▸ Brief: Across the entries that follow, tally every line holding the word "committee" and reply with the count alone.

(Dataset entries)

=== Section Start ===

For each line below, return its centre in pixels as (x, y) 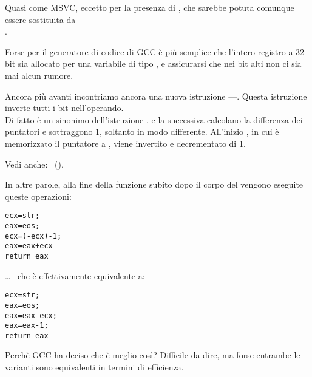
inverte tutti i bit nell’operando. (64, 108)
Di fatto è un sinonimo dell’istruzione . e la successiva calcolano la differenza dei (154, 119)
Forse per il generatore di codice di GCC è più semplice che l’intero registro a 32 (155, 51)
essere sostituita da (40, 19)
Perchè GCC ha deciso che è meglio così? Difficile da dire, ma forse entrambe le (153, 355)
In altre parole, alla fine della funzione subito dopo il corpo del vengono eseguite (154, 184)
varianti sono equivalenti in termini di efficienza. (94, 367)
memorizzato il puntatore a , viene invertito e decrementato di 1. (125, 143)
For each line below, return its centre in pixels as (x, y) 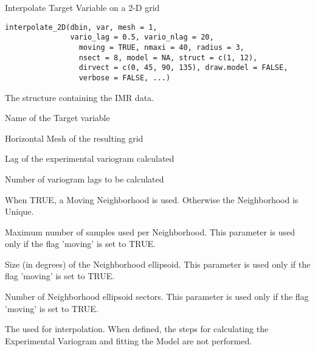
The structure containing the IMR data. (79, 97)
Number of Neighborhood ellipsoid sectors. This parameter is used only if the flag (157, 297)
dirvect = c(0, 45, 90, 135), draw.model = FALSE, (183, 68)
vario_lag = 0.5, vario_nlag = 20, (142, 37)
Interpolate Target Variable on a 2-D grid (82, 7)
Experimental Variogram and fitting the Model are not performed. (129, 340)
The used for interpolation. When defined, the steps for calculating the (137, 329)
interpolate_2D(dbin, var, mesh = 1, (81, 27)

=== Section End ===
=== Section Start ===

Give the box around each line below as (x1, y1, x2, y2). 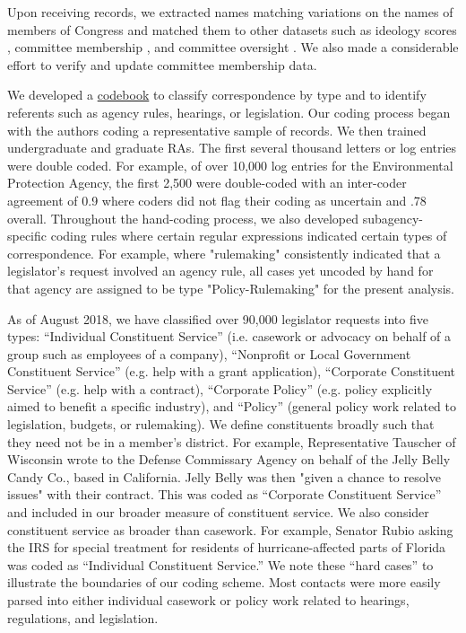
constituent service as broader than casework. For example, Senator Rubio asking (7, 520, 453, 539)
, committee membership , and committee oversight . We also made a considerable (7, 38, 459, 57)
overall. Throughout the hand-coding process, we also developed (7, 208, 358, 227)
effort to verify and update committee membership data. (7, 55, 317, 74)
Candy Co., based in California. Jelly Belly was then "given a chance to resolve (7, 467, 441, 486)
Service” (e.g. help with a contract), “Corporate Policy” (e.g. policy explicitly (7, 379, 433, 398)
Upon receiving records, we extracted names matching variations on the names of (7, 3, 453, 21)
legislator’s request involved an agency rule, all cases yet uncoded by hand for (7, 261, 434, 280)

=== Section End ===

▸ Task result: 2